Saturday, October 03, 2015

For the lexicon

We don't always recall when we first heard a new word, so I am putting this new term on the record. I first saw it in print a couple of days ago in this blog post at Fitzroyality.

Then lo and behold, I heard the same term on the radio the next day. Am I always the last to know? I don't get out much.

The word? Gooniebag. It refers to the bladder inside a wine cask. Some of you foreign overseas types may not be familiar with wine casks but Australians of my age know them well enough. Some of us have moved on from casks but I have a good reason for not doing so. While I do at times drink bottled wine, an excess of bottled wine causes me allergy problems.
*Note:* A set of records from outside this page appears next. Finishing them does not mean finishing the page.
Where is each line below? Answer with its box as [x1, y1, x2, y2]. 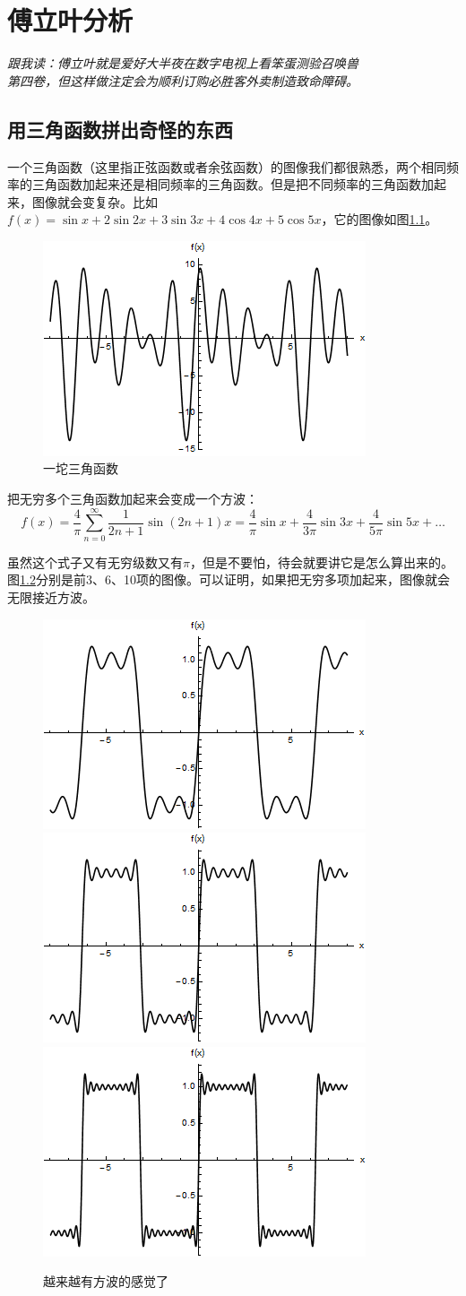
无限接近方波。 [7, 587, 95, 606]
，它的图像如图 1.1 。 [321, 210, 438, 229]
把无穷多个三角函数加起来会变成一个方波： [7, 489, 258, 508]
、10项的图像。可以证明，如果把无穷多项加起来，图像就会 [110, 570, 450, 589]
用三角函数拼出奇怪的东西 [7, 115, 233, 143]
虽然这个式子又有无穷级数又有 [7, 552, 183, 571]
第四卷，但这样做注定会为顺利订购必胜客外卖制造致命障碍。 [7, 71, 358, 90]
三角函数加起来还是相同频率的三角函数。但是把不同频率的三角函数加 [31, 175, 434, 194]
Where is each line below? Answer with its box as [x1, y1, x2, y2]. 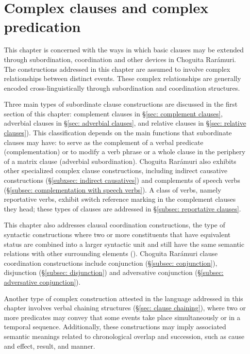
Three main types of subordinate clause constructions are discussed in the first [4, 99, 238, 109]
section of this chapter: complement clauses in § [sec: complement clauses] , [4, 108, 223, 118]
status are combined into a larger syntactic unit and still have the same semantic [4, 239, 245, 249]
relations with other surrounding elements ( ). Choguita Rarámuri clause [4, 248, 218, 258]
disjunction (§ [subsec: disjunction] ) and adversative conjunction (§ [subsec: [4, 267, 224, 277]
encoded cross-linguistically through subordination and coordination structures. [4, 82, 240, 93]
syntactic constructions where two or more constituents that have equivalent [4, 229, 231, 239]
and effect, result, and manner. [4, 340, 95, 351]
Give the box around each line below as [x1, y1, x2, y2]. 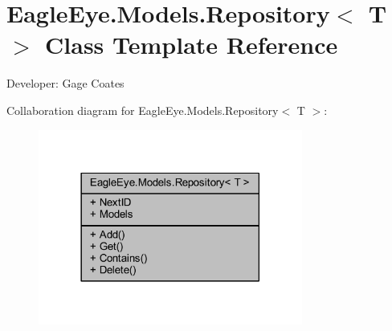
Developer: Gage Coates [6, 75, 125, 92]
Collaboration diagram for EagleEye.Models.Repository [6, 101, 279, 118]
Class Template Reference [45, 28, 338, 61]
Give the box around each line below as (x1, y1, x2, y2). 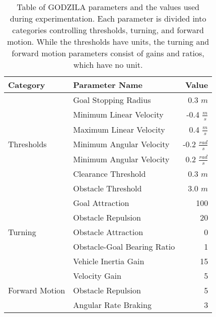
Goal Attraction (73, 197, 129, 209)
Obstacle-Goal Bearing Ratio (73, 241, 175, 253)
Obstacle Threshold (73, 182, 142, 194)
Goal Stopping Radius (73, 94, 151, 105)
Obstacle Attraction (73, 226, 143, 238)
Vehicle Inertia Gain (73, 255, 145, 267)
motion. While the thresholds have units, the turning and (7, 36, 209, 47)
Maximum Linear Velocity (73, 123, 165, 135)
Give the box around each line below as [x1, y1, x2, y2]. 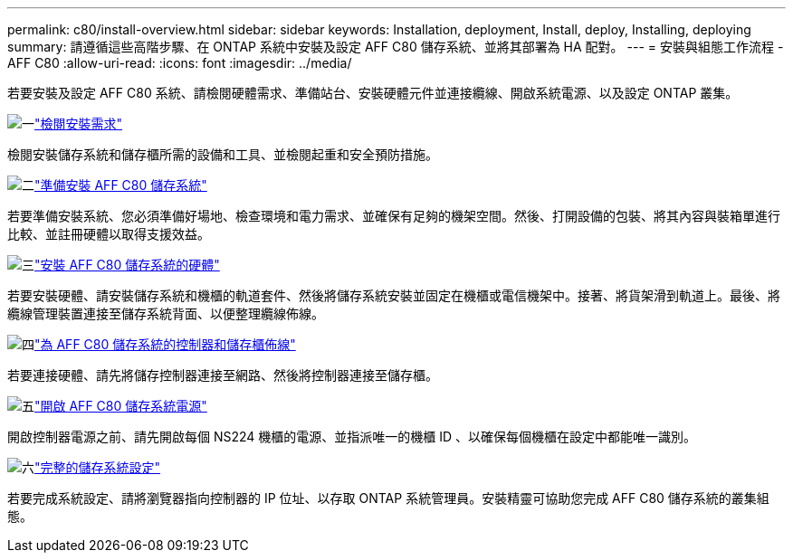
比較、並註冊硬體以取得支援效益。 [7, 226, 210, 242]
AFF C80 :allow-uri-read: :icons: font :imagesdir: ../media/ [7, 55, 352, 71]
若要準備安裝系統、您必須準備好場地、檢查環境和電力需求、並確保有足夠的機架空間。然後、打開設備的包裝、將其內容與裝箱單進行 [7, 208, 780, 223]
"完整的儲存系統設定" [34, 460, 161, 475]
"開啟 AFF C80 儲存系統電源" [34, 398, 207, 413]
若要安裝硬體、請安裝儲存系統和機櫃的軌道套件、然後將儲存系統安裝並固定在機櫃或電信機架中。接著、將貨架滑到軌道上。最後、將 [7, 288, 780, 303]
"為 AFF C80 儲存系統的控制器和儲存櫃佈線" [34, 337, 296, 352]
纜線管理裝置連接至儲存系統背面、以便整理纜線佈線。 [7, 306, 324, 321]
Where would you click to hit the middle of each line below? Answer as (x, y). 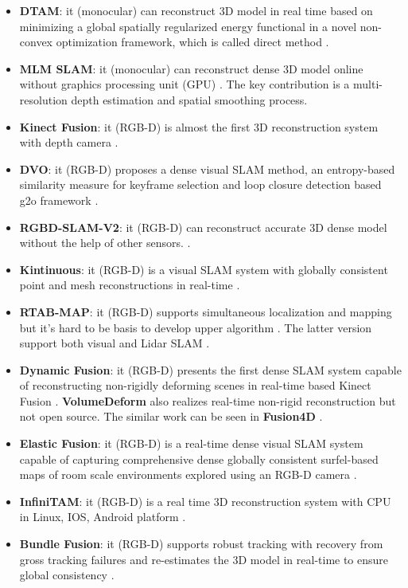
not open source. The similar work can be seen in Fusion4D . (171, 416)
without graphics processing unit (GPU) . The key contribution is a (185, 84)
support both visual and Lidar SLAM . (115, 343)
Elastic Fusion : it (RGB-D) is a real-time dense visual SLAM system (191, 443)
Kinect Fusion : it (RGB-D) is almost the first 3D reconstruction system (199, 126)
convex (36, 42)
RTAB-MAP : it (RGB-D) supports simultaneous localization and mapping (206, 311)
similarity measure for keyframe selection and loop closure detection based (200, 184)

There is something in bottled wine that does not seem to be in cask wine, so at home I drink cask wine. Some of you may know it as a bag in a box wine or just box wine.

You are never going to get good wine in a gooniebag but some of it is quite drinkable. It can be incredibly cheap and can be had for at its cheapest and worst for perhaps $15 for four litres. If you still don't quite get what a gooniebag is, here is a photo from Wikipedia. For better or worse, it is an Australian invention, fifty years ago in the state of South Australia.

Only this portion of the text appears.